EXERCISE PROMPT.
Reproduce exactly the first line of the material below and every line after it, ending with the line that contains "hypertension during pregnancy". No pictures should be copied.

DATASET RECORDS.
▶

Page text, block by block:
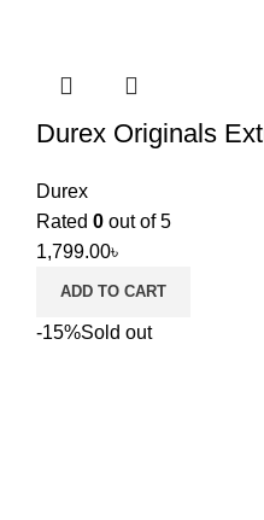
Durex Originals
Durex
Rated 0 out of 5
1,799.00৳
ADD TO CART
-15%Sold out
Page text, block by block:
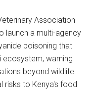
Association
launch a multi-agency
poisoning that
ecosystem, warning
beyond wildlife
risks to Kenya's food
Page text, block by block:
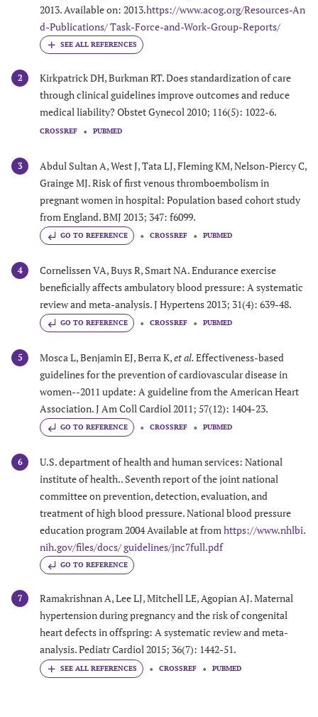
2013. Available on: 2013.https://www.acog.org/Resources-An
d-Publications/ Task-Force-and-Work-Group-Reports/
2
Kirkpatrick DH, Burkman RT. Does standardization of care
through clinical guidelines improve outcomes and reduce
medical liability? Obstet Gynecol 2010; 116(5): 1022-6.
CROSSREF PUBMED
3
Abdul Sultan A, West J, Tata LJ, Fleming KM, Nelson-Piercy C,
Grainge MJ. Risk of first venous thromboembolism in
pregnant women in hospital: Population based cohort study
from England. BMJ 2013; 347: f6099.
GO TO REFERENCE CROSSREF PUBMED
4
Cornelissen VA, Buys R, Smart NA. Endurance exercise
beneficially affects ambulatory blood pressure: A systematic
review and meta-analysis. J Hypertens 2013; 31(4): 639-48.
GO TO REFERENCE CROSSREF PUBMED
5 Mosca L, Benjamin EJ, Berra K,et al.Effectiveness-based
guidelines for the prevention of cardiovascular disease in
women--2011 update: A guideline from the American Heart
Association. J Am Coll Cardiol 2011; 57(12): 1404-23.
GO TO REFERENCE CROSSREF PUBMED
6
U.S. department of health and human services: National
institute of health.. Seventh report of the joint national
committee on prevention, detection, evaluation, and
treatment of high blood pressure. National blood pressure
education program 2004 Available at fromhttps://www.nhlbi.
nih.gov/files/docs/ guidelines/jnc7full.pdf
GO TO REFERENCE
7
Ramakrishnan A, Lee LJ, Mitchell LE, Agopian AJ. Maternal
hypertension during pregnancy and the risk of congenital
heart defects in offspring: A systematic review and meta-
analysis. Pediatr Cardiol 2015; 36(7): 1442-51.
CROSSREF PUBMED
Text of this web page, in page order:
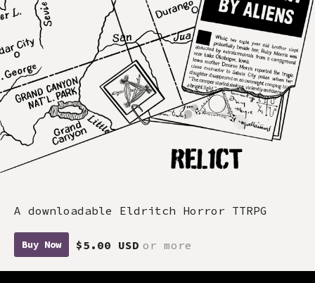
A downloadable Eldritch Horror TTRPG
Buy Now $5.00 USD or more
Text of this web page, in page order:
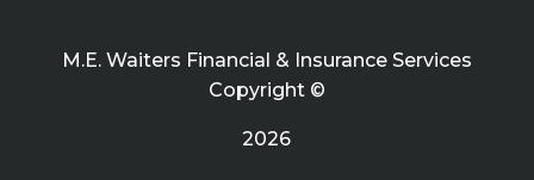
M.E. Waiters Financial & Insurance Services
Copyright ©
2026
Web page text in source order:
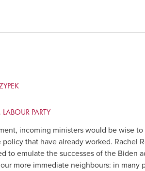
, LABOUR PARTY
incoming ministers would be wise
that have already worked. Rachel
to emulate the successes of the Biden
more immediate neighbours: in many
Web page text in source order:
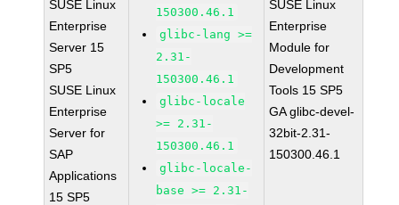
SUSE Linux
Enterprise
Server 15
SP5
SUSE Linux
Enterprise
Server for
SAP
Applications
15 SP5
150300.46.1
glibc-lang >=
2.31-
150300.46.1
glibc-locale
>= 2.31-
150300.46.1
glibc-locale-
base >= 2.31-
SUSE Linux
Enterprise
Module for
Development
Tools 15 SP5
GA glibc-devel-
32bit-2.31-
150300.46.1
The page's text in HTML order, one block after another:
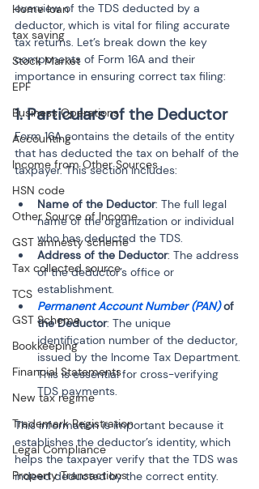
Home loan
tax saving
Stock Market
EPF
Business Operations
Accounting
Income from Other Sources
HSN code
Other Source of Income
GST amnesty scheme
Tax collected source
TCS
GST Scheme
Bookkeeping
Financial Statements
New tax regime
Trademark Registration
Legal Compliance
Property Transactions
overview of the TDS deducted by a
deductor, which is vital for filing accurate
tax returns. Let’s break down the key
components of Form 16A and their
importance in ensuring correct tax filing:
1. Particulars of the Deductor
Form 16A contains the details of the entity
that has deducted the tax on behalf of the
taxpayer. This section includes:
Name of the Deductor: The full legal
name of the organization or individual
who has deducted the TDS.
Address of the Deductor: The address
of the deductor’s office or
establishment.
Permanent Account Number (PAN) of
the Deductor: The unique
identification number of the deductor,
issued by the Income Tax Department.
This is essential for cross-verifying
TDS payments.
This information is important because it
establishes the deductor’s identity, which
helps the taxpayer verify that the TDS was
indeed deducted by the correct entity.
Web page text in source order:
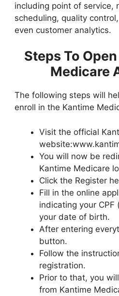
including point of service,
scheduling, quality
even customer analytics.
Steps To
Medicare
The following steps will
enroll in the Kantime
Visit the official
You will now be
Kantime Medicare
Click the Register
Fill in the online
indicating your
your date of birth.
After entering
button.
Follow the
registration.
Prior to that, you
from Kantime
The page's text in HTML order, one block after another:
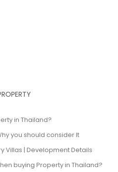
in Thailand?
you should consider It
Villas | Development Details
buying Property in Thailand?
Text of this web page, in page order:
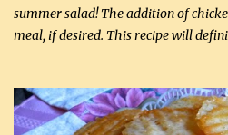
summer salad! The addition of
meal, if desired. This recipe will
kg) (chopped into small pieces) 1 lb
kg) (rotisserie chicken is probably
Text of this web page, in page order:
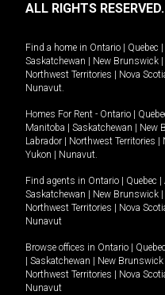
ALL RIGHTS RESERVED.
Find a home in Ontario Quebec
Saskatchewan
New Brunswick
Northwest Territories
Nova
Nunavut.
Homes For Rent - Ontario
Manitoba
Saskatchewan New
Labrador
Northwest Territories
Yukon
Nunavut.
Find agents in Ontario Quebec
Saskatchewan
New Brunswick
Northwest Territories
Nova
Nunavut
Browse offices in Ontario Quebec
Saskatchewan New Brunswick
Northwest Territories
Nova
Nunavut
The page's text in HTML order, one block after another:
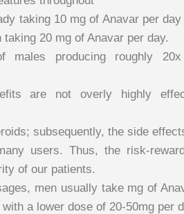
taking 10 mg of Anavar per
20 mg of Anavar per day.
males producing roughly 20x
are not overly highly
subsequently, the side
users. Thus, the risk-
of our patients.
men usually take mg of
a lower dose of 20-50mg per
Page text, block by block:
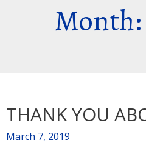
Month:
THANK YOU
March 7, 2019
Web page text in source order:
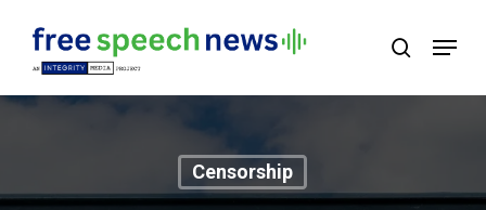
search
Menu
Censorship
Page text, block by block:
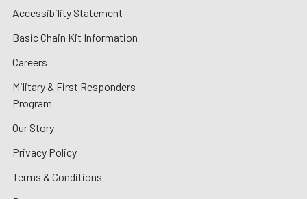
Accessibility Statement
Basic Chain Kit Information
Careers
Military & First Responders
Program
Our Story
Privacy Policy
Terms & Conditions
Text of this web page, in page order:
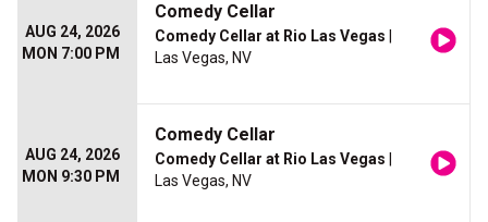
AUG 24, 2026
MON 7:00 PM
Comedy Cellar
Comedy Cellar at Rio Las Vegas
Las Vegas, NV
AUG 24, 2026
MON 9:30 PM
Comedy Cellar
Comedy Cellar at Rio Las Vegas
Las Vegas, NV
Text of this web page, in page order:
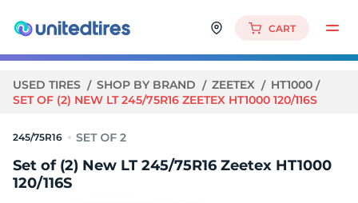
CART
USED TIRES SHOP BY BRAND ZEETEX
HT1000
SET OF (2) NEW LT 245/75R16 ZEETEX HT1000 120/116S
245/75R16
Set of (2) New LT 245/75R16 Zeetex HT1000
120/116S
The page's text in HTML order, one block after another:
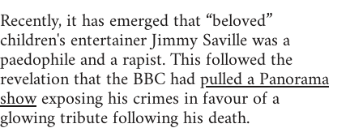
Recently, it has emerged that “beloved”
children's entertainer Jimmy Saville was a
paedophile and a rapist. This followed the
revelation that the BBC hadpulled a Panorama
showexposing his crimes in favour of a
glowing tribute following his death.
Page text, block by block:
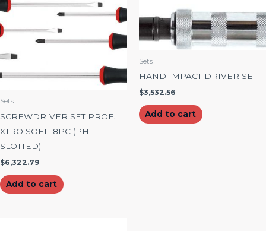
Sets
SCREWDRIVER SET PROF.
XTRO SOFT- 8PC (PH
SLOTTED)
$6,322.79
Add to cart
Sets
HAND IMPACT DRIVER SET
$3,532.56
Add to cart
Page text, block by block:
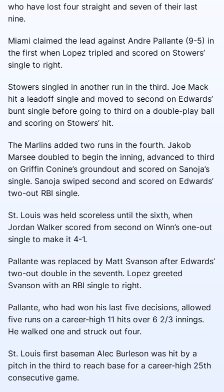
who have lost four straight and seven of their last
nine.
Miami claimed the lead against Andre Pallante (9-5) in
the first when Lopez tripled and scored on Stowers’
single to right.
Stowers singled in another run in the third. Joe Mack
hit a leadoff single and moved to second on Edwards’
bunt single before going to third on a double-play ball
and scoring on Stowers’ hit.
The Marlins added two runs in the fourth. Jakob
Marsee doubled to begin the inning, advanced to third
on Griffin Conine’s groundout and scored on Sanoja’s
single. Sanoja swiped second and scored on Edwards’
two-out RBI single.
St. Louis was held scoreless until the sixth, when
Jordan Walker scored from second on Winn’s one-out
single to make it 4-1.
Pallante was replaced by Matt Svanson after Edwards’
two-out double in the seventh. Lopez greeted
Svanson with an RBI single to right.
Pallante, who had won his last five decisions, allowed
five runs on a career-high 11 hits over 6 2/3 innings.
He walked one and struck out four.
St. Louis first baseman Alec Burleson was hit by a
pitch in the third to reach base for a career-high 25th
consecutive game.
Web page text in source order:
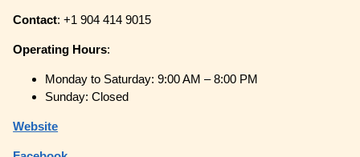
Contact: +1 904 414 9015
Operating Hours:
Monday to Saturday: 9:00 AM – 8:00 PM
Sunday: Closed
Website
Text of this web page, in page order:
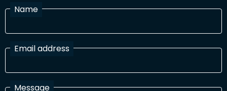
Name
Email address
Message
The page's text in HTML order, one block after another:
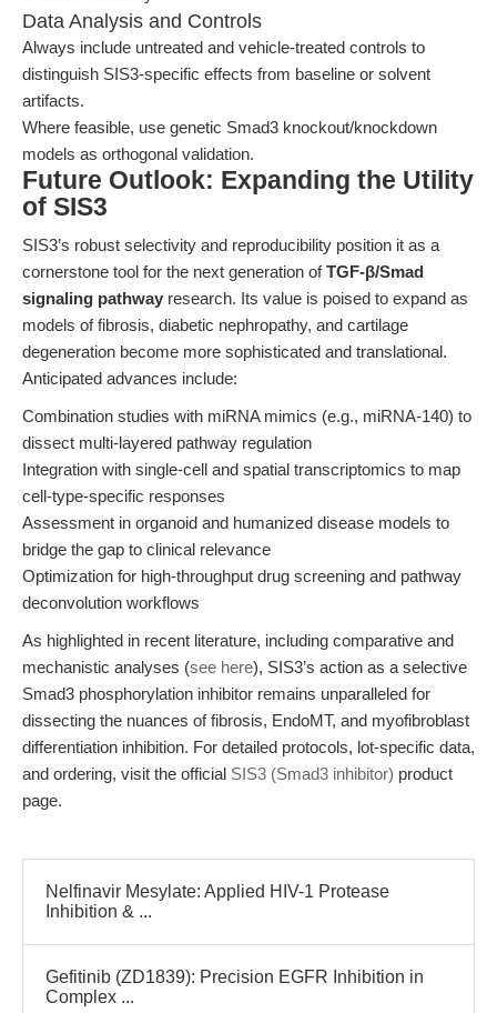
Data Analysis and Controls
Always include untreated and vehicle-treated controls to
distinguish SIS3-specific effects from baseline or solvent
artifacts.
Where feasible, use genetic Smad3 knockout/knockdown
models as orthogonal validation.
Future Outlook: Expanding the Utility
of SIS3
SIS3’s robust selectivity and reproducibility position it as a
cornerstone tool for the next generation ofTGF-β/Smad
signaling pathway research. Its value is poised to expand as
models of fibrosis, diabetic nephropathy, and cartilage
degeneration become more sophisticated and translational.
Anticipated advances include:
Combination studies with miRNA mimics (e.g., miRNA-140) to
dissect multi-layered pathway regulation
Integration with single-cell and spatial transcriptomics to map
cell-type-specific responses
Assessment in organoid and humanized disease models to
bridge the gap to clinical relevance
Optimization for high-throughput drug screening and pathway
deconvolution workflows
As highlighted in recent literature, including comparative and
mechanistic analyses (see here), SIS3’s action as a selective
Smad3 phosphorylation inhibitor remains unparalleled for
dissecting the nuances of fibrosis, EndoMT, and myofibroblast
differentiation inhibition. For detailed protocols, lot-specific data,
and ordering, visit the official SIS3 (Smad3 inhibitor) product
page.
Nelfinavir Mesylate: Applied HIV-1 Protease
Inhibition & ...
Gefitinib (ZD1839): Precision EGFR Inhibition in
Complex ...
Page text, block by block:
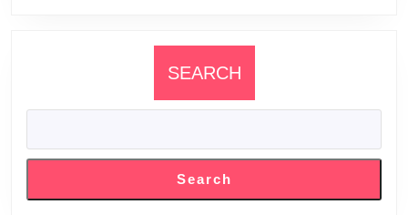
SEARCH
Search
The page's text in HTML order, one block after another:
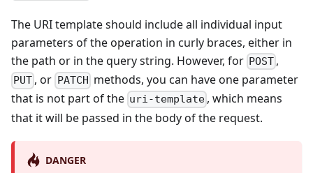
The URI template should include all individual input
parameters of the operation in curly braces, either in
the path or in the query string. However, for POST ,
PUT , or PATCH methods, you can have one parameter
that is not part of the uri-template , which means
that it will be passed in the body of the request.
DANGER
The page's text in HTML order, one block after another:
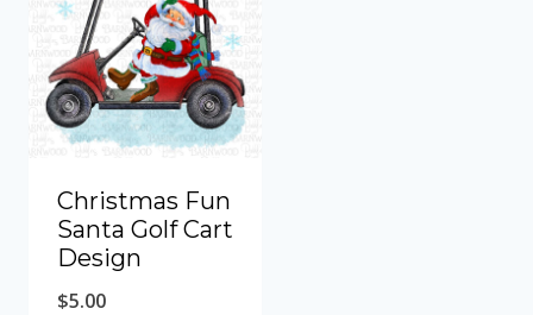
Christmas Fun
Santa Golf Cart
Design
$5.00
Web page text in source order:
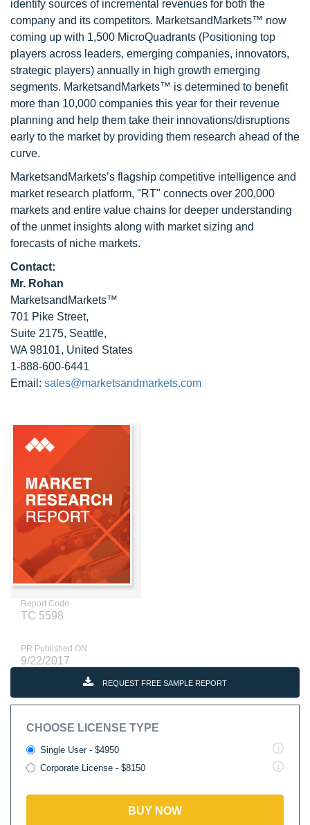
identify sources of incremental revenues for both the
company and its competitors. MarketsandMarkets™ now
coming up with 1,500 MicroQuadrants (Positioning top
players across leaders, emerging companies, innovators,
strategic players) annually in high growth emerging
segments. MarketsandMarkets™ is determined to benefit
more than 10,000 companies this year for their revenue
planning and help them take their innovations/disruptions
early to the market by providing them research ahead of the
curve.
MarketsandMarkets’s flagship competitive intelligence and
market research platform, "RT" connects over 200,000
markets and entire value chains for deeper understanding
of the unmet insights along with market sizing and
forecasts of niche markets.
Contact:
Mr. Rohan
MarketsandMarkets™
701 Pike Street,
Suite 2175, Seattle,
WA 98101, United States
1-888-600-6441
Email: sales@marketsandmarkets.com
Report Code
TC 5598
PR Published ON
9/22/2017
REQUEST FREE SAMPLE REPORT
CHOOSE LICENSE TYPE
Single User - $4950
Corporate License - $8150
BUY NOW
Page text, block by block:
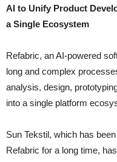
AI to Unify Product
a Single Ecosystem
Refabric, an AI-powered
long and complex
analysis, design,
into a single platform
Sun Tekstil, which has
Refabric for a long time,
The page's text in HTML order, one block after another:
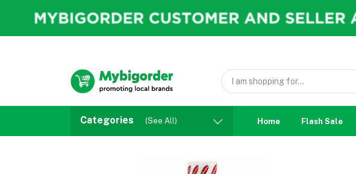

◀

REPLY TO THE EXERCISE.
Page text, block by block:
Durex Originals
Durex
Rated 0 out of 5
1,799.00৳
ADD TO CART
-15%Sold out
Page text, block by block:
Association
launch a multi-agency
poisoning that
ecosystem, warning
beyond wildlife
risks to Kenya's food
Page text, block by block:
2013. Available on: 2013.https://www.acog.org/Resources-An
d-Publications/ Task-Force-and-Work-Group-Reports/
2
Kirkpatrick DH, Burkman RT. Does standardization of care
through clinical guidelines improve outcomes and reduce
medical liability? Obstet Gynecol 2010; 116(5): 1022-6.
CROSSREF PUBMED
3
Abdul Sultan A, West J, Tata LJ, Fleming KM, Nelson-Piercy C,
Grainge MJ. Risk of first venous thromboembolism in
pregnant women in hospital: Population based cohort study
from England. BMJ 2013; 347: f6099.
GO TO REFERENCE CROSSREF PUBMED
4
Cornelissen VA, Buys R, Smart NA. Endurance exercise
beneficially affects ambulatory blood pressure: A systematic
review and meta-analysis. J Hypertens 2013; 31(4): 639-48.
GO TO REFERENCE CROSSREF PUBMED
5 Mosca L, Benjamin EJ, Berra K,et al.Effectiveness-based
guidelines for the prevention of cardiovascular disease in
women--2011 update: A guideline from the American Heart
Association. J Am Coll Cardiol 2011; 57(12): 1404-23.
GO TO REFERENCE CROSSREF PUBMED
6
U.S. department of health and human services: National
institute of health.. Seventh report of the joint national
committee on prevention, detection, evaluation, and
treatment of high blood pressure. National blood pressure
education program 2004 Available at fromhttps://www.nhlbi.
nih.gov/files/docs/ guidelines/jnc7full.pdf
GO TO REFERENCE
7
Ramakrishnan A, Lee LJ, Mitchell LE, Agopian AJ. Maternal
hypertension during pregnancy and the risk of congenital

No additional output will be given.